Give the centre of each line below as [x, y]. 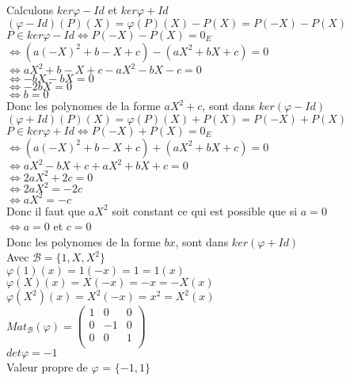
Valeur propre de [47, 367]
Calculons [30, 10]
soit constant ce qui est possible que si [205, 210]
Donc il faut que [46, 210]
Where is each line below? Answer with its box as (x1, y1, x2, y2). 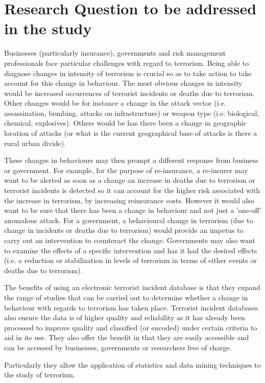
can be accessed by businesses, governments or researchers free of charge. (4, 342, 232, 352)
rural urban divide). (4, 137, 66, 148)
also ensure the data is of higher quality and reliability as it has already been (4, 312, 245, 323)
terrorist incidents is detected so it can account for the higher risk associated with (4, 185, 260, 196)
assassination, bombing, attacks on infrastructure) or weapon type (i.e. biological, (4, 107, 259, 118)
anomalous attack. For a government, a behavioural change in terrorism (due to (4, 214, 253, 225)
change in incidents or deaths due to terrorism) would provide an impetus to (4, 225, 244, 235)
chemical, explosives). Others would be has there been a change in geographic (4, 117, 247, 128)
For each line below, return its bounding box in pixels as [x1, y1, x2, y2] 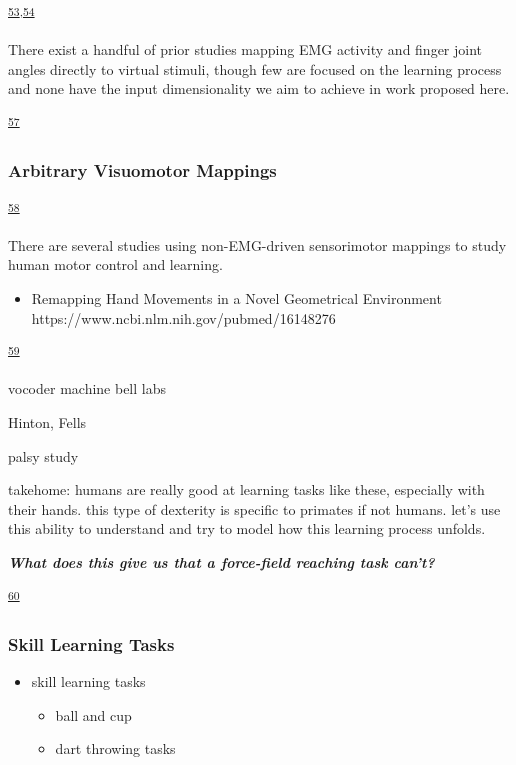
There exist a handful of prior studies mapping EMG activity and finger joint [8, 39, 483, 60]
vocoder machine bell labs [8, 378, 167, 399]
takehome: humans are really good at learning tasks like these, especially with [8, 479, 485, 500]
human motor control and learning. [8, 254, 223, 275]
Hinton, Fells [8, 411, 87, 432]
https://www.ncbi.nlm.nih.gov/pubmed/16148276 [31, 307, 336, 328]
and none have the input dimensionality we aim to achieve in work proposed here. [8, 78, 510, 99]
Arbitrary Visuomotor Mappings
■ ■ ■ ■
▸ **To do**
Could you reproduce the entries verbatim, leaving out all pictures?

▸ **Solution for this problem**
Give the centre of each line below as [x, y]. 
Valeur propre de [47, 367]
Calculons [30, 10]
soit constant ce qui est possible que si [205, 210]
Donc il faut que [46, 210]
Where is each line below? Answer with its box as (x1, y1, x2, y2). 
can be accessed by businesses, governments or researchers free of charge. (4, 342, 232, 352)
rural urban divide). (4, 137, 66, 148)
also ensure the data is of higher quality and reliability as it has already been (4, 312, 245, 323)
terrorist incidents is detected so it can account for the higher risk associated with (4, 185, 260, 196)
assassination, bombing, attacks on infrastructure) or weapon type (i.e. biological, (4, 107, 259, 118)
anomalous attack. For a government, a behavioural change in terrorism (due to (4, 214, 253, 225)
change in incidents or deaths due to terrorism) would provide an impetus to (4, 225, 244, 235)
chemical, explosives). Others would be has there been a change in geographic (4, 117, 247, 128)
For each line below, return its bounding box in pixels as [x1, y1, x2, y2] 
There exist a handful of prior studies mapping EMG activity and finger joint [8, 39, 483, 60]
vocoder machine bell labs [8, 378, 167, 399]
takehome: humans are really good at learning tasks like these, especially with [8, 479, 485, 500]
human motor control and learning. [8, 254, 223, 275]
Hinton, Fells [8, 411, 87, 432]
https://www.ncbi.nlm.nih.gov/pubmed/16148276 [31, 307, 336, 328]
and none have the input dimensionality we aim to achieve in work proposed here. [8, 78, 510, 99]
Arbitrary Visuomotor Mappings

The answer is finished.